◆ Your instructions:
A faithful copy of the entries, without any pictures, is what is needed here.
▬▬▬▬▬▬▬▬▬▬
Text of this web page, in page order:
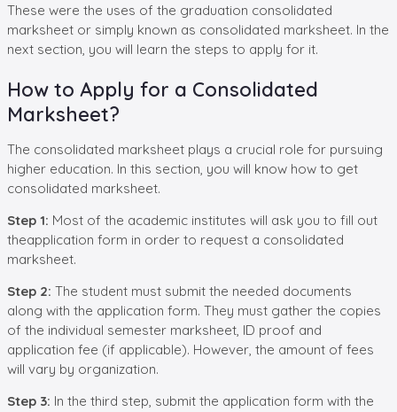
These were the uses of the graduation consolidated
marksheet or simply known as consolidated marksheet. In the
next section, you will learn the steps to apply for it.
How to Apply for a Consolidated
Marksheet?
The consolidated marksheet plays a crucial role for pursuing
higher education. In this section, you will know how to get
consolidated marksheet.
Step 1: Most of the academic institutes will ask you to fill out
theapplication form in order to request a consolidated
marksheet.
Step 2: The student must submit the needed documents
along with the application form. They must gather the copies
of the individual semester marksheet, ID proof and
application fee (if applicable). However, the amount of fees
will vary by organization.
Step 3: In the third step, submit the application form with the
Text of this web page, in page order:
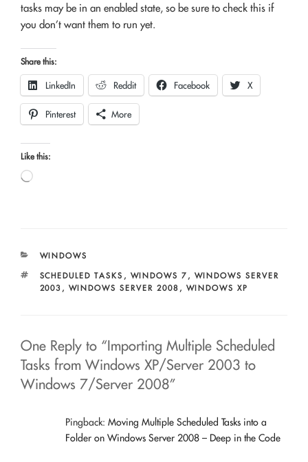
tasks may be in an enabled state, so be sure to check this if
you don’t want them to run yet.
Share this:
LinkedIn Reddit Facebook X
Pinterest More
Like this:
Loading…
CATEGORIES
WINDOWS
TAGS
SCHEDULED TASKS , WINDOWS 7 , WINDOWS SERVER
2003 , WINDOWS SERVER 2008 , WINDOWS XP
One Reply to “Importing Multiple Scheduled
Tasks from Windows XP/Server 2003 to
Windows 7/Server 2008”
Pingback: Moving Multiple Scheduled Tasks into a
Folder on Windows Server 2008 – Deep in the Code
▬▬▬▬▬▬▬▬▬▬
◆ Task answer:
Text of this web page, in page order:
These were the uses of the graduation consolidated
marksheet or simply known as consolidated marksheet. In the
next section, you will learn the steps to apply for it.
How to Apply for a Consolidated
Marksheet?
The consolidated marksheet plays a crucial role for pursuing
higher education. In this section, you will know how to get
consolidated marksheet.
Step 1: Most of the academic institutes will ask you to fill out
theapplication form in order to request a consolidated
marksheet.
Step 2: The student must submit the needed documents
along with the application form. They must gather the copies
of the individual semester marksheet, ID proof and
application fee (if applicable). However, the amount of fees
will vary by organization.
Step 3: In the third step, submit the application form with the
Text of this web page, in page order:
tasks may be in an enabled state, so be sure to check this if
you don’t want them to run yet.
Share this:
LinkedIn Reddit Facebook X
Pinterest More
Like this:
Loading…
CATEGORIES
WINDOWS
TAGS
SCHEDULED TASKS , WINDOWS 7 , WINDOWS SERVER
2003 , WINDOWS SERVER 2008 , WINDOWS XP
One Reply to “Importing Multiple Scheduled
Tasks from Windows XP/Server 2003 to
Windows 7/Server 2008”
Pingback: Moving Multiple Scheduled Tasks into a
Folder on Windows Server 2008 – Deep in the Code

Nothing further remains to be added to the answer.